La Sicilia, terra di vulcani, antiche civiltà, borghi di montagna, castelli, vasti agrumeti, vigneti, uliveti e distese di grano, è sempre stata una regione ricca in diverse culture, tradizioni culinarie e variegate realtà eno-gastronomiche. Un’incredibile unicità resa possibile dal suo passato, la sua storia e la sua posizione strategica nel Mar Mediterraneo. L’isola si è sempre prestata ad essere una meta ambita di conquista ed è stata parte integrante di alcune delle più grandi civiltà mai esistite.
Poco citata è ad esempio l’influenza ebraica per la preparazione delle frattaglie e delle verdure locali. Molto presente fu anche il contributo magrebino-berbero dovuto agli stretti rapporti presenti nel Canale di Sicilia, dove il cous cous preparato rigorosamente a mano, tra Pantelleria, San Vito Lo Capo, Mazara del Vallo e Trapani, fu considerato una particolarità dell’isola molto prima che diventasse di moda quello precotto che oggi giorno viene consumato in tutta l’Italia. Durante il Regno delle Due Sicilie, Napoli con la sua illustre tradizione culinaria diede un grandissimo apporto al melting pot, costruendo un rapporto particolare con Palermo. Tanti, poi, sono gli aspetti in comune con la cucina tradizionale genovese, come ad esempio il pesto trapanese o le panelle palermitane simili alla farinata. Similitudini dovute a situazioni storiche e geografiche che hanno condizionato gli scambi commerciali all’interno del Mar Mediterraneo, non a caso definito sin dai tempi dei romani “Mare Nostrum”.
D’altra parte già dall’antica Roma un prodotto di provenienza siciliana come il grano duro costituiva un alimento fondamentale per buona parte della penisola Italica.
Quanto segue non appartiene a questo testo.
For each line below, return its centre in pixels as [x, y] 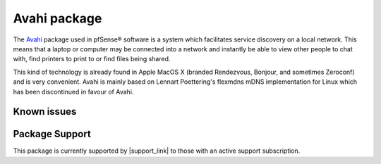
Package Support [52, 134]
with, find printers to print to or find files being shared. [92, 59]
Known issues [45, 112]
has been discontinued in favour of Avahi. [73, 92]
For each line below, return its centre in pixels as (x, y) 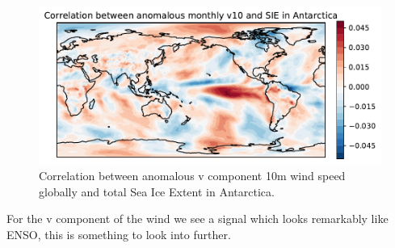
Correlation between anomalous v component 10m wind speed (192, 176)
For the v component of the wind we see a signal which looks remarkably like (197, 219)
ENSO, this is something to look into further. (119, 234)
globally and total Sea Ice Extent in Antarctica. (157, 191)
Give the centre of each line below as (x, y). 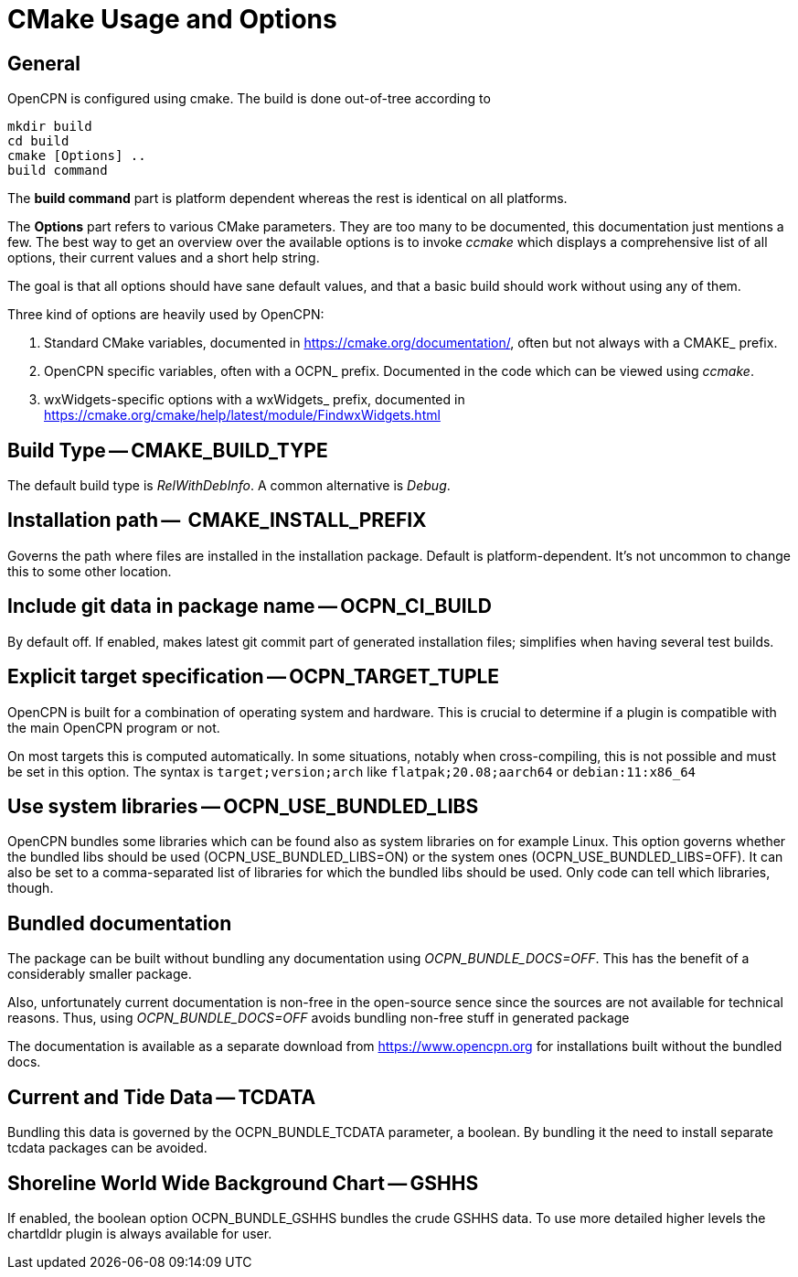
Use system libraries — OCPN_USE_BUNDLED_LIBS (243, 806)
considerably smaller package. (100, 974)
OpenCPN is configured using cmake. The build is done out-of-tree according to (249, 99)
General (44, 63)
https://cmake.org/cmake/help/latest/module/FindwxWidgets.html (242, 415)
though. (31, 888)
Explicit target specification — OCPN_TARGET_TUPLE (254, 677)
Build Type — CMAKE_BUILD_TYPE (168, 450)
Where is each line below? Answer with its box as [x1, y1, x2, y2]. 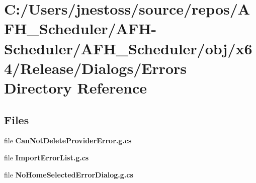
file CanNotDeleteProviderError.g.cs [4, 135, 132, 146]
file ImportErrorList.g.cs [4, 152, 89, 162]
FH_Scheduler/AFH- [4, 18, 157, 39]
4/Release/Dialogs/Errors [4, 57, 187, 78]
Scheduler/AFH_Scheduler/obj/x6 [4, 38, 252, 58]
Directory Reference [4, 77, 147, 98]
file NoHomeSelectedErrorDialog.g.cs [4, 169, 133, 179]
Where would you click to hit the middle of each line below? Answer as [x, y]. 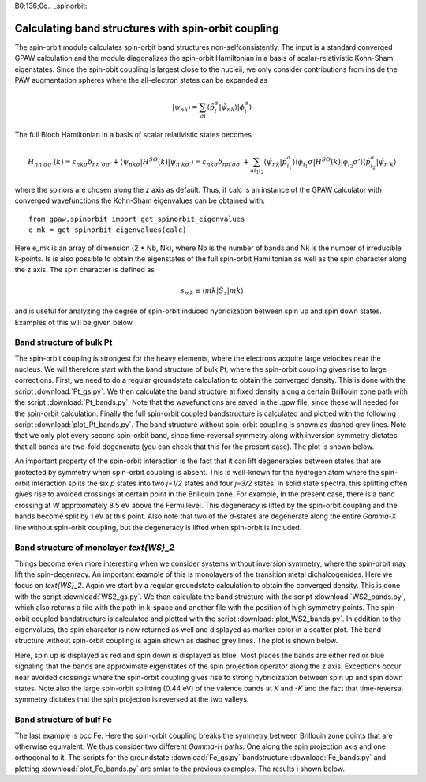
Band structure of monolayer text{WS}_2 [95, 548]
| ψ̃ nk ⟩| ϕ [232, 108]
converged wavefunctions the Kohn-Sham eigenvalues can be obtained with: [140, 200]
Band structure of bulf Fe [63, 720]
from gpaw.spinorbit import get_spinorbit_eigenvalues [137, 219]
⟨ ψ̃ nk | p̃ [275, 163]
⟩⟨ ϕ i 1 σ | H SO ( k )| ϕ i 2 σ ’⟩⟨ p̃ [331, 163]
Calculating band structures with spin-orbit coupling [147, 28]
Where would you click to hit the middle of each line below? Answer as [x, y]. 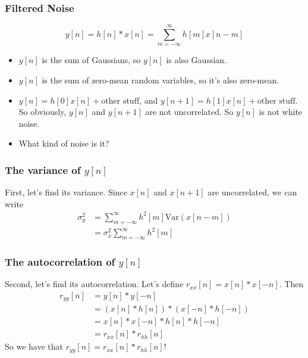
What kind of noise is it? [64, 143]
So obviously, [43, 112]
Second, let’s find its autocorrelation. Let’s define [94, 284]
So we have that [34, 346]
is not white [281, 112]
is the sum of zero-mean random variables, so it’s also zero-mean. [161, 80]
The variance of [43, 169]
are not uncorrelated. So [189, 112]
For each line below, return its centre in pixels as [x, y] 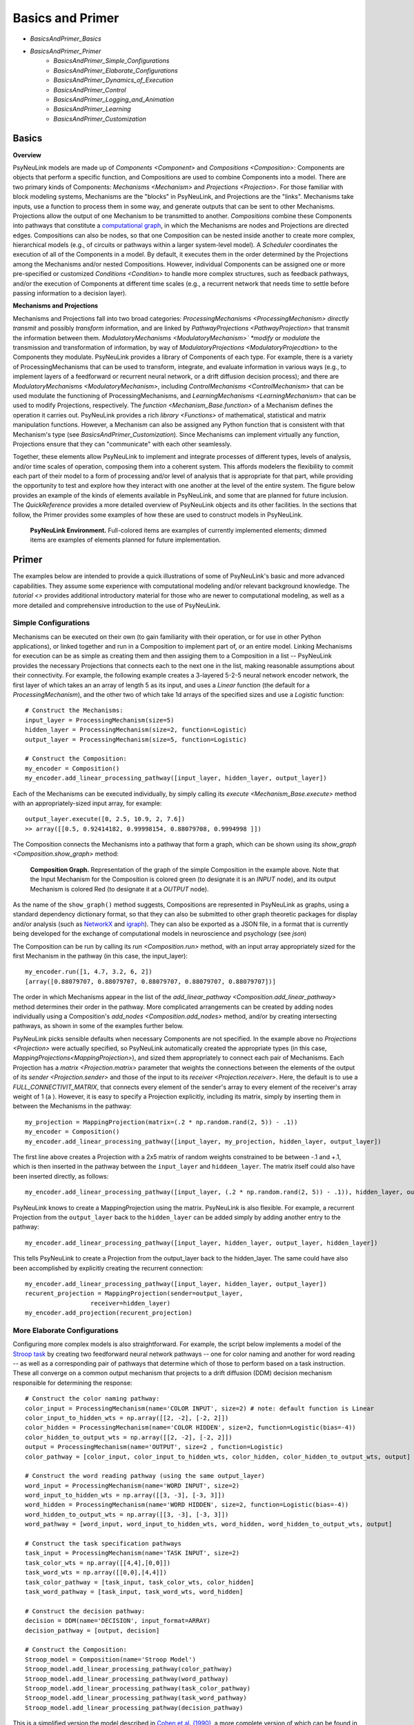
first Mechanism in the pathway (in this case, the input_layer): [100, 956]
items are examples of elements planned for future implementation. [125, 540]
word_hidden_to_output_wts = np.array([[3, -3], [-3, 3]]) [127, 1514]
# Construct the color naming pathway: [92, 1399]
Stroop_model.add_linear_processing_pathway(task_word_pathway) [136, 1698]
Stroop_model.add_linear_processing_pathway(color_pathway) [129, 1669]
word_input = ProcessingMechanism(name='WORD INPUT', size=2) [132, 1486]
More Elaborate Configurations [66, 1330]
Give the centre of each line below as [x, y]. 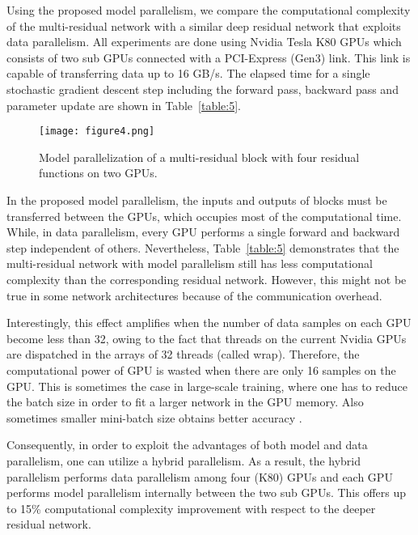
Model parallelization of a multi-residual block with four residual [199, 157]
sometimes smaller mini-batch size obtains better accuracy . [154, 417]
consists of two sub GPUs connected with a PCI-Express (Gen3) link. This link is [209, 57]
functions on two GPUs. [98, 173]
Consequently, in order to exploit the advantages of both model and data [187, 445]
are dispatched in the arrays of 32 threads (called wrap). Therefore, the [183, 354]
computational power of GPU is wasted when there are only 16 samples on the [201, 369]
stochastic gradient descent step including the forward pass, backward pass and [203, 89]
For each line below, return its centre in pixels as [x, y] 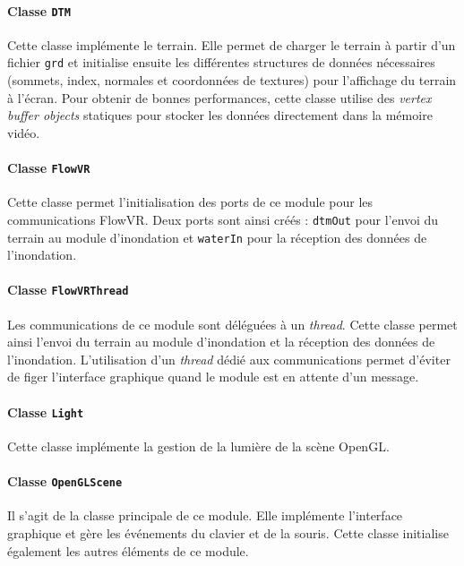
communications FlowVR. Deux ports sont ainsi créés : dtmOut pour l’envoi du [223, 219]
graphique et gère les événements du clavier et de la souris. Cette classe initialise [228, 532]
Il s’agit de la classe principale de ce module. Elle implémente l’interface [205, 515]
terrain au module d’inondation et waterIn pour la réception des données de [217, 237]
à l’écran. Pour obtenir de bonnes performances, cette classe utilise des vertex [219, 97]
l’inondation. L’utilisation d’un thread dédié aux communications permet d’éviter [229, 359]
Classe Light [46, 412]
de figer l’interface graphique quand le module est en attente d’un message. [213, 377]
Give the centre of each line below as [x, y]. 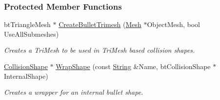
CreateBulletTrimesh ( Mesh [100, 24]
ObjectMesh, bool [174, 24]
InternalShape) [26, 76]
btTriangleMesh [27, 24]
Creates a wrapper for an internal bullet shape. [74, 92]
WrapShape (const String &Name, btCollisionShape [133, 66]
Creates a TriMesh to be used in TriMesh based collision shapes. [100, 50]
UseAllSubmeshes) [31, 34]
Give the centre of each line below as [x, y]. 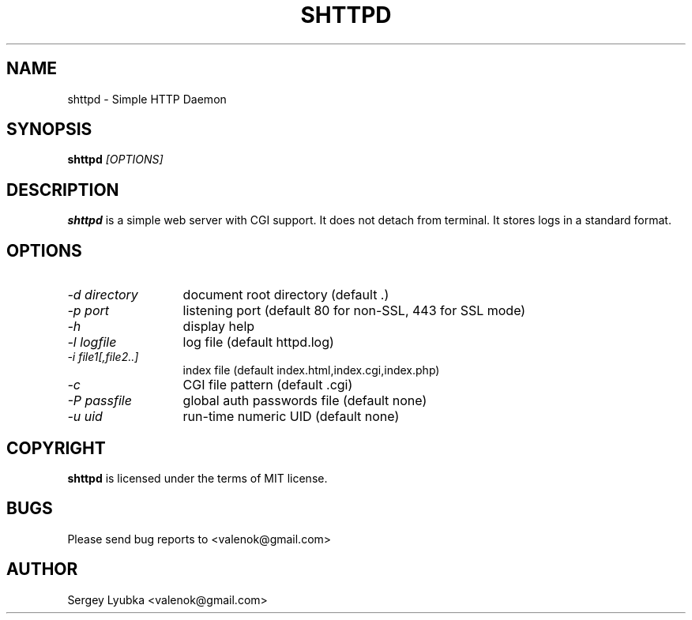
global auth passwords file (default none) [305, 401]
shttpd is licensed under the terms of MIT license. [197, 478]
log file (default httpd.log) [258, 342]
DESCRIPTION [63, 190]
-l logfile [92, 342]
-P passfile [100, 401]
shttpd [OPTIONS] [115, 160]
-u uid [85, 417]
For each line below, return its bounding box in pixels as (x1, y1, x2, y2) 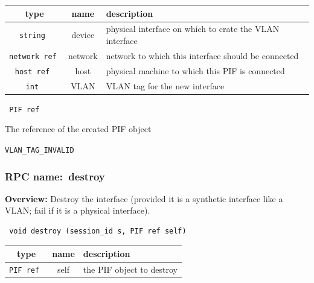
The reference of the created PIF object (5, 122, 152, 135)
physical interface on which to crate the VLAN (106, 22, 280, 35)
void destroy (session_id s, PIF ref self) (9, 227, 187, 236)
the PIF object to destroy (83, 263, 178, 276)
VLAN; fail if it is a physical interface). (5, 204, 150, 217)
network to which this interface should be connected (106, 49, 299, 62)
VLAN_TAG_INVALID (5, 146, 74, 154)
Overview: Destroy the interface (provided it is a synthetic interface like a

La Sicilia fu infatti il granaio d’Italia e il primo grande laboratorio della pasta, dove si sperimentavano nuove ricette e forme. A Genova nei secoli successivi sorgevano i primi grandi pastifici che proprio dalla Sicilia importavano grano e maestranze specializzate, dove in questa condizione di scambio anche i saperi gastronomici entrarono virtuosamente in un circuito fruttuoso per entrambe le terre.

Un grande ruolo in tutto questo lo ha avuto anche la fertilità del suolo, capace di consentire la localizzazione della coltivazione di molte piante. Così dai greci la Sicilia ha preso la vite e l’arte del vino, la coltivazione dell’ulivo e dell’orzo. Successivamente, anche grazie agli arabi in Sicilia, è stata possibile la coltivazione degli agrumi, in particolare arance, limoni, mandarini, oltre che la coltivazione di zucchero, riso, anice, cannella, zafferano e pistacchio, la cui coltivazione, cominciata nelle terre di Agrigento e Caltanissetta, è arrivata a Bronte in epoca relativamente recente.
È invece attorno al XVII secolo che l’arancia rossa entra nel panorama delle varietà conosciute, come risultato del combinarsi di particolarissime condizioni climatiche e di suolo supportate dalle competenze dei contadini isolani sviluppate nel corso dei secoli.
I siciliani hanno assorbito e fatto tesoro di tutte le ricchezze ricevute dai popoli con i quali sono venuti a contatto: stili di vita, arte, cultura e, soprattutto, tradizioni gastronomiche, definendo una cucina che si basa largamente su materie prime locali, fantasiosa negli abbinamenti e sapori, ma rimanendo comunque raffinata.